[Stored records]
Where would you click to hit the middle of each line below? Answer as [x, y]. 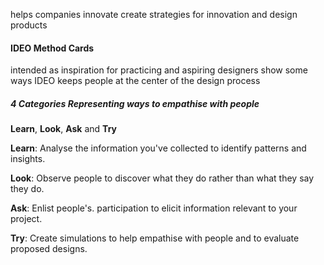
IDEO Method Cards [52, 48]
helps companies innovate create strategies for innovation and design [154, 14]
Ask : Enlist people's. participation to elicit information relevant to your [154, 208]
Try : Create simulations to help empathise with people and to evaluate [155, 238]
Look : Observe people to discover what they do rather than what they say [162, 178]
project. [26, 219]
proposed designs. [49, 249]
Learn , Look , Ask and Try [63, 129]
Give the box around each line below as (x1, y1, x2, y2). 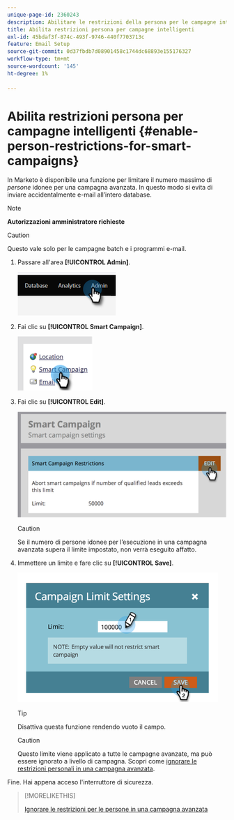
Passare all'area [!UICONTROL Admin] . (17, 258, 131, 266)
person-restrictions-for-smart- (7, 138, 192, 153)
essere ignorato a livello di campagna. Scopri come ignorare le (17, 757, 197, 766)
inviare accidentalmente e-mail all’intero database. (7, 190, 152, 199)
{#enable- (138, 123, 198, 139)
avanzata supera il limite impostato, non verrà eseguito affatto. (17, 545, 197, 554)
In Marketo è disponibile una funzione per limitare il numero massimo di (7, 176, 212, 184)
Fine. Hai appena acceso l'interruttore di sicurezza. (7, 778, 154, 787)
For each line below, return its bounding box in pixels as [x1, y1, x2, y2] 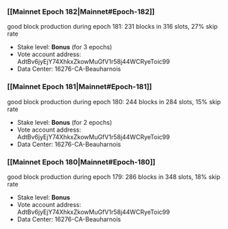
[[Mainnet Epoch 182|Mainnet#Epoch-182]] [7, 7, 155, 16]
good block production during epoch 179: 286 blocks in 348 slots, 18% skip [7, 172, 221, 181]
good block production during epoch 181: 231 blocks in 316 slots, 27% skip [7, 23, 218, 31]
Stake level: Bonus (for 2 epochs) [16, 118, 113, 126]
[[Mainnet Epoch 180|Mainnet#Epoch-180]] [7, 157, 156, 167]
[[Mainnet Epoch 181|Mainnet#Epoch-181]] [7, 82, 152, 92]
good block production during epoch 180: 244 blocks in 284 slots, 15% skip [7, 97, 221, 106]
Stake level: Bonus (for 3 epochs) [16, 43, 113, 51]
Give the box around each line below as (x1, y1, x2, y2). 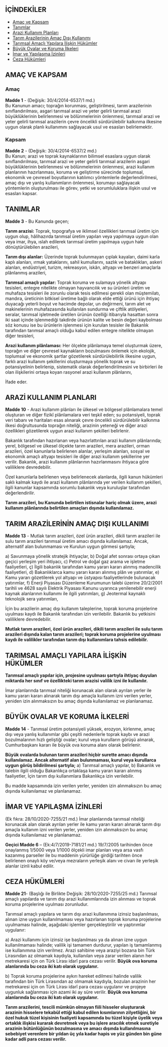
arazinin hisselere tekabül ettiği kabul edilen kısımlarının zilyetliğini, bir (5, 1009, 156, 1015)
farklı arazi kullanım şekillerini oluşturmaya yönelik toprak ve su (5, 358, 135, 364)
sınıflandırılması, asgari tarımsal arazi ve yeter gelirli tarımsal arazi (5, 108, 141, 114)
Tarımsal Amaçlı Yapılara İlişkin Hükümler (12, 40, 98, 46)
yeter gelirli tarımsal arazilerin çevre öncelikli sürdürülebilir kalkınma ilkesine (5, 118, 162, 124)
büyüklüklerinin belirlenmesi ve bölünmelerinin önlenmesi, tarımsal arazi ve (5, 113, 160, 119)
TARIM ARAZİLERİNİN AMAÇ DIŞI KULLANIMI (5, 519, 149, 528)
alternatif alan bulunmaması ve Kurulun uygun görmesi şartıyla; (5, 543, 135, 550)
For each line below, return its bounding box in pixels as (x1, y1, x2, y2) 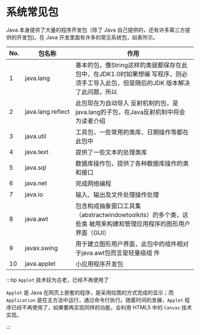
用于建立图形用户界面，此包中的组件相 (75, 240, 183, 248)
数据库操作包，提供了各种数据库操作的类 (75, 159, 189, 167)
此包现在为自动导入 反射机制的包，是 (75, 99, 179, 107)
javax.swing (24, 244, 58, 252)
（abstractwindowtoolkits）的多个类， (75, 210, 183, 219)
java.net (24, 179, 48, 187)
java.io (24, 190, 43, 198)
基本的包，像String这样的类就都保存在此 (75, 61, 187, 69)
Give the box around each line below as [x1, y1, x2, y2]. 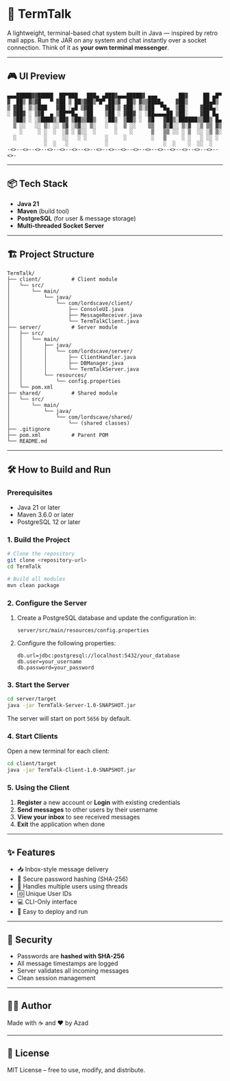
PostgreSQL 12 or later [16, 518, 81, 526]
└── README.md [7, 438, 48, 445]
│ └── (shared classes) [7, 420, 130, 427]
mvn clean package [7, 582, 60, 588]
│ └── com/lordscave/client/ [7, 300, 133, 307]
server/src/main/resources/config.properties [16, 627, 149, 634]
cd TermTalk [7, 563, 41, 571]
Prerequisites [7, 488, 53, 497]

__Assignment__
After dropping the pictures, reproduce exactly the lines from the first line of the entries through the line containing "Passare all'area [!UICONTROL", both included.

__Response__
Where would you click to hit the middle of each line below? Answer as [x, y]. 
IDEO Method Cards [52, 48]
helps companies innovate create strategies for innovation and design [154, 14]
Ask : Enlist people's. participation to elicit information relevant to your [154, 208]
Try : Create simulations to help empathise with people and to evaluate [155, 238]
Look : Observe people to discover what they do rather than what they say [162, 178]
project. [26, 219]
proposed designs. [49, 249]
Learn , Look , Ask and Try [63, 129]
Give the box around each line below as (x1, y1, x2, y2). 
Passare all'area [!UICONTROL Admin] . (17, 258, 131, 266)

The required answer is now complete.